[Start of section]

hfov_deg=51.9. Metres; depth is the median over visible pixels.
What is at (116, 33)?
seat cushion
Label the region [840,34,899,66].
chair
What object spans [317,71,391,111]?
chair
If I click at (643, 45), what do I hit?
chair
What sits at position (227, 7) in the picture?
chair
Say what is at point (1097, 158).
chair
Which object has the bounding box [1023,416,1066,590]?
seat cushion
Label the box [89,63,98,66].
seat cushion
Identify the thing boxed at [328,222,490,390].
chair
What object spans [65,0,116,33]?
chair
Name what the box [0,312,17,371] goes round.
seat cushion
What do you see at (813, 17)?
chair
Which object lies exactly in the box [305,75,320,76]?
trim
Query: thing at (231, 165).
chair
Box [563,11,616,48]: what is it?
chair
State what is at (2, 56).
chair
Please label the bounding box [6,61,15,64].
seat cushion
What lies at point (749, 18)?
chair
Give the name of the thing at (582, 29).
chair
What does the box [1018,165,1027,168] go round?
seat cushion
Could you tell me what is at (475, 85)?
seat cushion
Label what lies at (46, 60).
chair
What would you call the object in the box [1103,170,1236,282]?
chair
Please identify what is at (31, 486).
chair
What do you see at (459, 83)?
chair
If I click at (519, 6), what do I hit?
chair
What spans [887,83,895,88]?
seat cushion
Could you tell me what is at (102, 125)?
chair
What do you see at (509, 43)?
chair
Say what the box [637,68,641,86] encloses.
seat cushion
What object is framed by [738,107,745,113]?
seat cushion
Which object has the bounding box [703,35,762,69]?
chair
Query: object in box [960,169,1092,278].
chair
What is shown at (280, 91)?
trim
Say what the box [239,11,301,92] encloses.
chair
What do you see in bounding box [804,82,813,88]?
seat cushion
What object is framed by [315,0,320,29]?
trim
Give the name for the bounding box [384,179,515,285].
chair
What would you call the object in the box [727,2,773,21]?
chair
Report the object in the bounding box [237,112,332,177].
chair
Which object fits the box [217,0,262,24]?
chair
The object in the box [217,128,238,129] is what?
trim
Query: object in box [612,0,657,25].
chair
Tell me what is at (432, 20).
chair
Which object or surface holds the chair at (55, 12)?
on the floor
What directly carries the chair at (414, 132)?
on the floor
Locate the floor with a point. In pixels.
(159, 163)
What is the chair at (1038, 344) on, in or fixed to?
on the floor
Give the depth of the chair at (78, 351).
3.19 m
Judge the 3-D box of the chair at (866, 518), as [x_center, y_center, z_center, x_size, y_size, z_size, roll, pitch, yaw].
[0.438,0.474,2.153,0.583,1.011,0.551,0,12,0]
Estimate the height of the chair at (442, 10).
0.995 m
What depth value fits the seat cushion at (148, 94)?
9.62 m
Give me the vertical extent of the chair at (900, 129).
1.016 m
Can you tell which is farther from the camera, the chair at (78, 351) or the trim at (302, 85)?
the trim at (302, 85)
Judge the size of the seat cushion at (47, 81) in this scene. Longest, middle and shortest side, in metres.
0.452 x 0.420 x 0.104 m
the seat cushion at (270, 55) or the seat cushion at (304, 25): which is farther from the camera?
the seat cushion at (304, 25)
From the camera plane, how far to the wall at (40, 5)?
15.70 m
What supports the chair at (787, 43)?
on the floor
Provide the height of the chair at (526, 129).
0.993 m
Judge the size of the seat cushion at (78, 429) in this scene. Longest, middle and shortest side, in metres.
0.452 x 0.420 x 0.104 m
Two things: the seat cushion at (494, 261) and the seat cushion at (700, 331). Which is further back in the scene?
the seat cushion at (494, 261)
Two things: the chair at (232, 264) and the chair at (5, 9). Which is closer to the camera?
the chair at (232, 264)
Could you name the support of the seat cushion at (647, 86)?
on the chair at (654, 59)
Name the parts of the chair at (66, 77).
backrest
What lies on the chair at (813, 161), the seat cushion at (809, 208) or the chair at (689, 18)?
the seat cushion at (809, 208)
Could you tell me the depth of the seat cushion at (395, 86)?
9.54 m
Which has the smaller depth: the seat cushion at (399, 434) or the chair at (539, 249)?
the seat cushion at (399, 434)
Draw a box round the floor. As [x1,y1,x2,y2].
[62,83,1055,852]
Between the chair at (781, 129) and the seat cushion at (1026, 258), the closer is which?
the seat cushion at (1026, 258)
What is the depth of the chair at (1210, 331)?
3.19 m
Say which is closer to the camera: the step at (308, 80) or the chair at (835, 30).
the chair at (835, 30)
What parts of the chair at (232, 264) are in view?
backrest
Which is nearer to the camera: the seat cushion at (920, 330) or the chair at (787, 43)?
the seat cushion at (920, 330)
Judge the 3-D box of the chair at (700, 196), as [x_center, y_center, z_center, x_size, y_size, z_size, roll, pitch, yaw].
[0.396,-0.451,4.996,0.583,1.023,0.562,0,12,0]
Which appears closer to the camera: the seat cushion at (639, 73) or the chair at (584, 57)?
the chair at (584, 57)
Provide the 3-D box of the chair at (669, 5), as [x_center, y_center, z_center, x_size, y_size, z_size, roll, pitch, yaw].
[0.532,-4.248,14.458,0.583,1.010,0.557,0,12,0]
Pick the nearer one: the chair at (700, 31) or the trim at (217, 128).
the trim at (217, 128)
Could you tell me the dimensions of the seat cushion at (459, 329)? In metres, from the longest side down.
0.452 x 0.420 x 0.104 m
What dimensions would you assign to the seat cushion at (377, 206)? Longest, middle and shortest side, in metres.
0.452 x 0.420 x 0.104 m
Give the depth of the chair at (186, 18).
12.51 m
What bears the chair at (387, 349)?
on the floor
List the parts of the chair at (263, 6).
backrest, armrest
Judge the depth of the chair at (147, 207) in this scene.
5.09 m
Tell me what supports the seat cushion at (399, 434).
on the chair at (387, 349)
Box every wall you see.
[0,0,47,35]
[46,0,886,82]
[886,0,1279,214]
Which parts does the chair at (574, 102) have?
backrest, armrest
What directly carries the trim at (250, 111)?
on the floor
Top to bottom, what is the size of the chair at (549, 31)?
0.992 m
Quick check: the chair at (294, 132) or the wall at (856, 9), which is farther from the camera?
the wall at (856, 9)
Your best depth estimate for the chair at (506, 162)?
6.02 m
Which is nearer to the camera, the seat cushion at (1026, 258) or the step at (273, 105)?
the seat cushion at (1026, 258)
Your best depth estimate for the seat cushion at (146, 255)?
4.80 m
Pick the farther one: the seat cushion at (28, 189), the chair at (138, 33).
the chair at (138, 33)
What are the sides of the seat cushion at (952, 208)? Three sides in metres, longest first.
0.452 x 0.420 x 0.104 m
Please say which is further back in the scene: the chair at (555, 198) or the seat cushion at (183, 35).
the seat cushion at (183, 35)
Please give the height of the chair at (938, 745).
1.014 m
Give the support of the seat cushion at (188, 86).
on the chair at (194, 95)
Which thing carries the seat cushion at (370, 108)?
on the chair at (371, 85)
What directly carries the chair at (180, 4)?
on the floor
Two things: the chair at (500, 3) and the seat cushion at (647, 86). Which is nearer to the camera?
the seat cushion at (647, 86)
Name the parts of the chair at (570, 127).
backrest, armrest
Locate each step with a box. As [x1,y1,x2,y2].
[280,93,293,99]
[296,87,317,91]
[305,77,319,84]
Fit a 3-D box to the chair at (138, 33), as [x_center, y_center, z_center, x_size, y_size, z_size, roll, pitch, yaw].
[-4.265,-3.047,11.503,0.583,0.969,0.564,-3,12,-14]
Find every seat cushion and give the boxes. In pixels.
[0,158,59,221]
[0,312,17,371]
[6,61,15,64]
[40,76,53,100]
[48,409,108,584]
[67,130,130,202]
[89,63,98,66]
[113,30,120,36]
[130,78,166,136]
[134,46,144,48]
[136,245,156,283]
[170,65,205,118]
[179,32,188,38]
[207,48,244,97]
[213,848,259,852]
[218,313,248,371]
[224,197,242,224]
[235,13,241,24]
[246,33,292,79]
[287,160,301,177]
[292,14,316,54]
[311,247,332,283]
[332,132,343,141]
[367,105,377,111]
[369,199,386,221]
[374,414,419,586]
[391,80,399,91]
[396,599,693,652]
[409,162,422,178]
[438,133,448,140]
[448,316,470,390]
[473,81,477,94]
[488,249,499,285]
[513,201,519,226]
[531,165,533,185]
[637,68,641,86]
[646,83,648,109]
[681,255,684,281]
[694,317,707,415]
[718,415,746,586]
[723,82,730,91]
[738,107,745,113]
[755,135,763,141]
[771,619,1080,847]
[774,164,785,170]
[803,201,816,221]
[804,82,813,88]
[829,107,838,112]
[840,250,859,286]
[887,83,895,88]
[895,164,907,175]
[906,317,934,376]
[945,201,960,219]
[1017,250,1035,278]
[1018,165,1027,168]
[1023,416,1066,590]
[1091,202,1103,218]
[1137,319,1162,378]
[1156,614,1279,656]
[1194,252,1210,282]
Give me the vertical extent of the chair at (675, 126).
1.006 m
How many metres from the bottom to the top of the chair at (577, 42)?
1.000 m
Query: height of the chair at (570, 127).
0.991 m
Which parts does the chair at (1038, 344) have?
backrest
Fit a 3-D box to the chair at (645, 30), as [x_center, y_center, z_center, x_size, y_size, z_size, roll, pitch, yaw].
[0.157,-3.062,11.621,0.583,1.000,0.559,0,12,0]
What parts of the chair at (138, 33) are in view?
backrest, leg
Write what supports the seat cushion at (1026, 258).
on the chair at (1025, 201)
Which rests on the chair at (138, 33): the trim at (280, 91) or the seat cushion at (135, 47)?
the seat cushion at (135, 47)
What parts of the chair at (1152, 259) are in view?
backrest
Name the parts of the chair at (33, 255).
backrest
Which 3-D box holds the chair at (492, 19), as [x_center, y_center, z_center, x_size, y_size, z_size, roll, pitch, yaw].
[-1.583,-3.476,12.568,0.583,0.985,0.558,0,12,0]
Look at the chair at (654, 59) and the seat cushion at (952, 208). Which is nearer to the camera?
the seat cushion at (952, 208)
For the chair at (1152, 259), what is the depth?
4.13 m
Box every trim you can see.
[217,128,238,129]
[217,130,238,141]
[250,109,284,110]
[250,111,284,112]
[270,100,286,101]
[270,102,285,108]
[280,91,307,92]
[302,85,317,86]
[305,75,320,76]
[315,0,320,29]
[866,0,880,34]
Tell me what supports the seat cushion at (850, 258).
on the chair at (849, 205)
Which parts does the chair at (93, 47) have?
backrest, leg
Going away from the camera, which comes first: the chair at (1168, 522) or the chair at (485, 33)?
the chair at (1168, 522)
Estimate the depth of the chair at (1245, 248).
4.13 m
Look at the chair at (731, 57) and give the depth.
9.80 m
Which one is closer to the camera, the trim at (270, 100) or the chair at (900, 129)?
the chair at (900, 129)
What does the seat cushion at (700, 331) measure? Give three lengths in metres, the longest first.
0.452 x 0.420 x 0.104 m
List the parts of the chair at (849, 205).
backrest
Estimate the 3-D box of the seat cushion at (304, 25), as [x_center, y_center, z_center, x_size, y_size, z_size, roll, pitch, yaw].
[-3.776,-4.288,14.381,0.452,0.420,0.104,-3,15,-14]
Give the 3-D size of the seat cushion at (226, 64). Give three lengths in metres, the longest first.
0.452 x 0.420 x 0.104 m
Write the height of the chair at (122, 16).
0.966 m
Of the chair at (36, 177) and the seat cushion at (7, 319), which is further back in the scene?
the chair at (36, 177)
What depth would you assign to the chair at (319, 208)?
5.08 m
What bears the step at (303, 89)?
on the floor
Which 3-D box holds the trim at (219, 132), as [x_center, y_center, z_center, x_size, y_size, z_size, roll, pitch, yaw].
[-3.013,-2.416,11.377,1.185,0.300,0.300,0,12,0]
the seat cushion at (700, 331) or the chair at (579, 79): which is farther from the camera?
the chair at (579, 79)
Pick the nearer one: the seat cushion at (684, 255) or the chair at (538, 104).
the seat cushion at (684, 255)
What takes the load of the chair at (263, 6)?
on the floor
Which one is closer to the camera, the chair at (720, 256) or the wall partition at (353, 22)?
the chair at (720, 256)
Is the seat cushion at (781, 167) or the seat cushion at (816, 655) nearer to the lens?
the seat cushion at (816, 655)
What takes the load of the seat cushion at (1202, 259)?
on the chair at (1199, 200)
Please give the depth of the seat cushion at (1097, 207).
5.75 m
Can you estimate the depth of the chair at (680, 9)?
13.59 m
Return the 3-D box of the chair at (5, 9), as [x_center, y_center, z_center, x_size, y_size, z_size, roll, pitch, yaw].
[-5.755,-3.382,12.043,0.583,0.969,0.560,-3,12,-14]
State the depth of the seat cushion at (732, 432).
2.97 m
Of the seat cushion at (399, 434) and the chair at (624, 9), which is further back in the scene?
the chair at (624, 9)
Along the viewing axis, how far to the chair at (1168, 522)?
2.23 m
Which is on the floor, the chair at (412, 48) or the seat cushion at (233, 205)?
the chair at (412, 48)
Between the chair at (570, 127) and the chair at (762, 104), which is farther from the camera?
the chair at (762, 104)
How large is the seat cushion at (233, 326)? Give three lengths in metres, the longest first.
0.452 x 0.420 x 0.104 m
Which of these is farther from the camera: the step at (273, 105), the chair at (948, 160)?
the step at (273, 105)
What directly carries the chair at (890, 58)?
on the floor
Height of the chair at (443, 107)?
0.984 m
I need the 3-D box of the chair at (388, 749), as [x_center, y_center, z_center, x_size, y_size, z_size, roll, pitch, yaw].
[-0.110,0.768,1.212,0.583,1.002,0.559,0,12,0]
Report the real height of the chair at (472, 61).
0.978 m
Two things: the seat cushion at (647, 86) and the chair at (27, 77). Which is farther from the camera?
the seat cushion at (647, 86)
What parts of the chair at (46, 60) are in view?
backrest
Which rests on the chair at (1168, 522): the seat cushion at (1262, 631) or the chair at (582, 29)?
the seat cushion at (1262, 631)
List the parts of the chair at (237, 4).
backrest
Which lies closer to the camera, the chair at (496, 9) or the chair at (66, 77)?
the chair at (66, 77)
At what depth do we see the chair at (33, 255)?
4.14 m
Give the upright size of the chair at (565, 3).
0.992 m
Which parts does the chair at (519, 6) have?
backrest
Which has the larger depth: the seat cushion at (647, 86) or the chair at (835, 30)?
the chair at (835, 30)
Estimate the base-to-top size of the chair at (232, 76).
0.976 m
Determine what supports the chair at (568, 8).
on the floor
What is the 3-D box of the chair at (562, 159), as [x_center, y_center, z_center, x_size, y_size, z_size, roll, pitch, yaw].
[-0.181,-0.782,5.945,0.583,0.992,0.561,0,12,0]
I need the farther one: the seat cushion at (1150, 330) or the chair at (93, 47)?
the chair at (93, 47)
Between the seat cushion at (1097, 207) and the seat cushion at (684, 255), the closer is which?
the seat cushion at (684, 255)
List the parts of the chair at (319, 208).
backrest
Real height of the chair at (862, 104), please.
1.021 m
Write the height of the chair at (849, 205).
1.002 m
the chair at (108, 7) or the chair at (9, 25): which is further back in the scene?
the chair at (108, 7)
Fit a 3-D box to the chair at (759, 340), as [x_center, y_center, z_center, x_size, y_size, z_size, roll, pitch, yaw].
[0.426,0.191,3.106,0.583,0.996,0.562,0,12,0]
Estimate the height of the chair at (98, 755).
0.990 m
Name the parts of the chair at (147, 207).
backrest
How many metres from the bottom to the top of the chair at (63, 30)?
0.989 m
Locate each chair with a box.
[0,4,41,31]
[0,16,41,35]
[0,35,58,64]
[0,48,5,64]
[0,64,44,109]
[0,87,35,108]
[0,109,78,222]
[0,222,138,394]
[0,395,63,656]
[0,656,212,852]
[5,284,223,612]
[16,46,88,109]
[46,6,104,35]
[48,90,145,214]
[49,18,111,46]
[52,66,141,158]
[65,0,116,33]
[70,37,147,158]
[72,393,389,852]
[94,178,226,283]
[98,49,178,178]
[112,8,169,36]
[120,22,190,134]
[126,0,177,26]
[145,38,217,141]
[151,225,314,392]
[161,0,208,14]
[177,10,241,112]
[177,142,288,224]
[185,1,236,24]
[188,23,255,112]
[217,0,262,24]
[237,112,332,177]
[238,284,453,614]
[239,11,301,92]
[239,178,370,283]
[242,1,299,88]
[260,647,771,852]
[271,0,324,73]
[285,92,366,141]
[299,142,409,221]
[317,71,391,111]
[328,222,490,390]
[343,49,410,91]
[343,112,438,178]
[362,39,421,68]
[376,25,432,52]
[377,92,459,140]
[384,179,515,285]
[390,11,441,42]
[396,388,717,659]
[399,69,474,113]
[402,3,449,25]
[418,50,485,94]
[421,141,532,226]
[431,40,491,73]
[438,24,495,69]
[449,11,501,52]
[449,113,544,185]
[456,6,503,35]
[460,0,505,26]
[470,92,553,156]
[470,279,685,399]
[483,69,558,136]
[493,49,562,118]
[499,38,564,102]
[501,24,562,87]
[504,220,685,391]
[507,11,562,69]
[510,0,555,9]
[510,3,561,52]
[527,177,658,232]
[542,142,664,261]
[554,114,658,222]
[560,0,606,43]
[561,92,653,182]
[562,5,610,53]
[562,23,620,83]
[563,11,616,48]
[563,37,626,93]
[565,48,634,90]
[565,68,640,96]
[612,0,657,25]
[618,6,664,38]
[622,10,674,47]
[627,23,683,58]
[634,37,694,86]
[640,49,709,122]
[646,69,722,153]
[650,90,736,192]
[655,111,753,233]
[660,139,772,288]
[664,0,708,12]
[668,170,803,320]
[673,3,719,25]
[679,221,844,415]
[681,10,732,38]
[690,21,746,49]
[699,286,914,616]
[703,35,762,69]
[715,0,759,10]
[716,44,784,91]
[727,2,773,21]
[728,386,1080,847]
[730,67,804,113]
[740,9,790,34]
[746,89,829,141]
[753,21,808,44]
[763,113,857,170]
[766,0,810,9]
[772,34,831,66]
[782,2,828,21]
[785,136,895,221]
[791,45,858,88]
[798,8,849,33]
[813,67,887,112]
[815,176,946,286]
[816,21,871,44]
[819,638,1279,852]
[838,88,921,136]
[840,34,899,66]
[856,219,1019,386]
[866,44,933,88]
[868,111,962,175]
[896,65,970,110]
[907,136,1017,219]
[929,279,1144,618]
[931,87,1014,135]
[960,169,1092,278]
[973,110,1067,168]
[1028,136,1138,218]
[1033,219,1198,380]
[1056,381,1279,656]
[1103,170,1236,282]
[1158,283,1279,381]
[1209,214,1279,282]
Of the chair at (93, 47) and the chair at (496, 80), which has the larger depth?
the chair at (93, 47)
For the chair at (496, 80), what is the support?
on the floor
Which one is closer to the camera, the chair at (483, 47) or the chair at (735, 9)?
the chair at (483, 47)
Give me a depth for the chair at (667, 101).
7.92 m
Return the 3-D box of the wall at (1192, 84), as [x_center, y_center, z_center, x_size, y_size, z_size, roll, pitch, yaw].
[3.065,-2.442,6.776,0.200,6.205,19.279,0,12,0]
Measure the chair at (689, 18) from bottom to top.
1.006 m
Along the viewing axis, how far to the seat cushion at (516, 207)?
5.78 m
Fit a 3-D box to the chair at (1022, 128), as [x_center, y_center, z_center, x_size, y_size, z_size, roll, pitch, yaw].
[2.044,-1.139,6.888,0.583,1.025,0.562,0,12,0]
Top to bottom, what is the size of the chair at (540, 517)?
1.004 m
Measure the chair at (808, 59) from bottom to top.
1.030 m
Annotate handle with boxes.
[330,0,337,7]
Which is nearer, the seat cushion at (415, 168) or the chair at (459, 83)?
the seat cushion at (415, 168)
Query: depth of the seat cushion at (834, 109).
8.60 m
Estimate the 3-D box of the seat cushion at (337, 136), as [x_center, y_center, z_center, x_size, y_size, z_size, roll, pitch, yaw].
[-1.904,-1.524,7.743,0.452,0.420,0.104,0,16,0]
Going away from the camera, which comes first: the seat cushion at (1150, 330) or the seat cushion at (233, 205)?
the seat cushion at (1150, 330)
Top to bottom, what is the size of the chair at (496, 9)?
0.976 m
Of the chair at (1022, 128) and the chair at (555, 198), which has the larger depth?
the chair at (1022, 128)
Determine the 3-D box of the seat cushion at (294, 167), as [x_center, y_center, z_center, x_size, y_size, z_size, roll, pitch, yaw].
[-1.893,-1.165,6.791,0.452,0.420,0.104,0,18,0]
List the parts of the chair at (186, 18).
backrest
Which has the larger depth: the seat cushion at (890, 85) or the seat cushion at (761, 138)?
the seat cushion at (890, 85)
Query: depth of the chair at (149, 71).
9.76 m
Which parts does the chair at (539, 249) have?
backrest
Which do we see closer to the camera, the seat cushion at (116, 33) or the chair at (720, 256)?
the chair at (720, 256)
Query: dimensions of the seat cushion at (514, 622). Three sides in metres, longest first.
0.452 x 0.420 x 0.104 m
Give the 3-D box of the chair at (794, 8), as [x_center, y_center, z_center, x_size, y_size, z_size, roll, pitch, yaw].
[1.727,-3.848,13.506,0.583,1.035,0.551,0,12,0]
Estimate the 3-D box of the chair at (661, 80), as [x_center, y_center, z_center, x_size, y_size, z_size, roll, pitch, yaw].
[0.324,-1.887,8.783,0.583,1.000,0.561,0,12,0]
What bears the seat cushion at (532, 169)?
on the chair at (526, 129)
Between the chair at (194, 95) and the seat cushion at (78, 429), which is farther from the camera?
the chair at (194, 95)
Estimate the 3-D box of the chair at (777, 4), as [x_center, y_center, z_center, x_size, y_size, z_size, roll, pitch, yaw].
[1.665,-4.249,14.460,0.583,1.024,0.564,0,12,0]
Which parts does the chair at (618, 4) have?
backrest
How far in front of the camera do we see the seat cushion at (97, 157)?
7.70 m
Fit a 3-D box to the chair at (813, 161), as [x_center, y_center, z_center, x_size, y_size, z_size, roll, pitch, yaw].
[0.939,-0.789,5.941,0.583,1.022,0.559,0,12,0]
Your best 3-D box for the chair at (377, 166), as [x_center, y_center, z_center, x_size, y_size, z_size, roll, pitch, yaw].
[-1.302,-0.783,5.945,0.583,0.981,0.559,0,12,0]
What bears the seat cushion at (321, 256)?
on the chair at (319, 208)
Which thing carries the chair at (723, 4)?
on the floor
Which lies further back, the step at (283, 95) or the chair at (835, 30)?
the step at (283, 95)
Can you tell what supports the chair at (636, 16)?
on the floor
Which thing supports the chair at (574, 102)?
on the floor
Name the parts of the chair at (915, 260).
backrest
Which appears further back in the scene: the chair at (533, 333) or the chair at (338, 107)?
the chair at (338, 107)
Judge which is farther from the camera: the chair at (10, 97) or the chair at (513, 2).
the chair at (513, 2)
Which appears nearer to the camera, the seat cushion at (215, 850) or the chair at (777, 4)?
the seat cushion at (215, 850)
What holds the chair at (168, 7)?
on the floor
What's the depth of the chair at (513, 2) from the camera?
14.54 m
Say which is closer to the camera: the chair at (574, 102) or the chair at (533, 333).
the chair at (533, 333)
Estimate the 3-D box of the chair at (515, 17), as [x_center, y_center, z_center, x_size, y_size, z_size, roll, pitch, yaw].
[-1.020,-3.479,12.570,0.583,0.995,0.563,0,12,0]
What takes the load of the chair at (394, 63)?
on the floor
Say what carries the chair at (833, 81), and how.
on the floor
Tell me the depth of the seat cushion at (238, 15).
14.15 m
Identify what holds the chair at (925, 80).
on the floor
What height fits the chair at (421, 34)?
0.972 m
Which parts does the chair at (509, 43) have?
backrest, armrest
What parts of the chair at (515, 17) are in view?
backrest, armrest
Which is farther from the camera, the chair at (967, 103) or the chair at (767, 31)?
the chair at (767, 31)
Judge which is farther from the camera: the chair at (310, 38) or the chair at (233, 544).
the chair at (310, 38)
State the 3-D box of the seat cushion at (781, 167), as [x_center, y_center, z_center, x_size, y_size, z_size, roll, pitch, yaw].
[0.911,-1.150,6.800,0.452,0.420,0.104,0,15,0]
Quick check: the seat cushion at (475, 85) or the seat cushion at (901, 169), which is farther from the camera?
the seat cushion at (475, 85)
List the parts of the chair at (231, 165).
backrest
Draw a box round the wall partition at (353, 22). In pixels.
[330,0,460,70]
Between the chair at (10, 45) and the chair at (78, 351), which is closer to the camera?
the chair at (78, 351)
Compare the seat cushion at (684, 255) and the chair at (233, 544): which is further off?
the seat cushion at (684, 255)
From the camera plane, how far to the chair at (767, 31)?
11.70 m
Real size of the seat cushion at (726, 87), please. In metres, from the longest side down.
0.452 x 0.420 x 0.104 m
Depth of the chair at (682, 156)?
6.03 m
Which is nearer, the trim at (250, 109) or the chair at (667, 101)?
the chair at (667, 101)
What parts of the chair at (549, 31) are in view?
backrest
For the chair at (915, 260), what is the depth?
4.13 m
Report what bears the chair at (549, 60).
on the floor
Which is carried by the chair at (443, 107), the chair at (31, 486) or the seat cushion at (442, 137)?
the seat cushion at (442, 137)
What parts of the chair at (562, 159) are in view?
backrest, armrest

[End of section]
[Start of section]

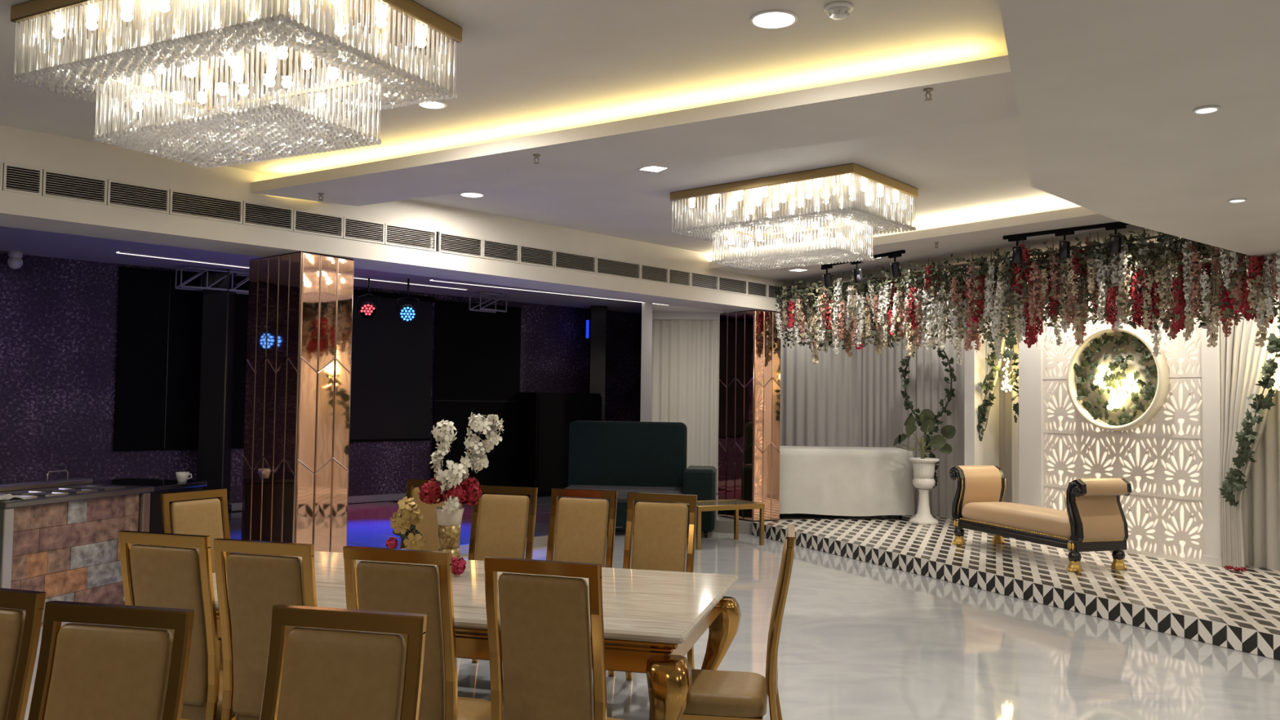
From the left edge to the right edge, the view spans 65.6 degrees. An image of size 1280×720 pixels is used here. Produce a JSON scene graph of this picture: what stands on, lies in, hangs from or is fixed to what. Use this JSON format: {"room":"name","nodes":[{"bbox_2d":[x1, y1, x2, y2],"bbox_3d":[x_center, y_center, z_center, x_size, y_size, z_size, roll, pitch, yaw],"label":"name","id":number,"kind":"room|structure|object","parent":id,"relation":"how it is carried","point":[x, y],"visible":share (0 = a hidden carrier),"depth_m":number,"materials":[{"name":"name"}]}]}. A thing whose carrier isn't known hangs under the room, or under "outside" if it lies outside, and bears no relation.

[End of section]

● EXERCISE GOAL:
Tally how many lines of the data include the word "visible". Write the number and nothing else.

● RESULT:
2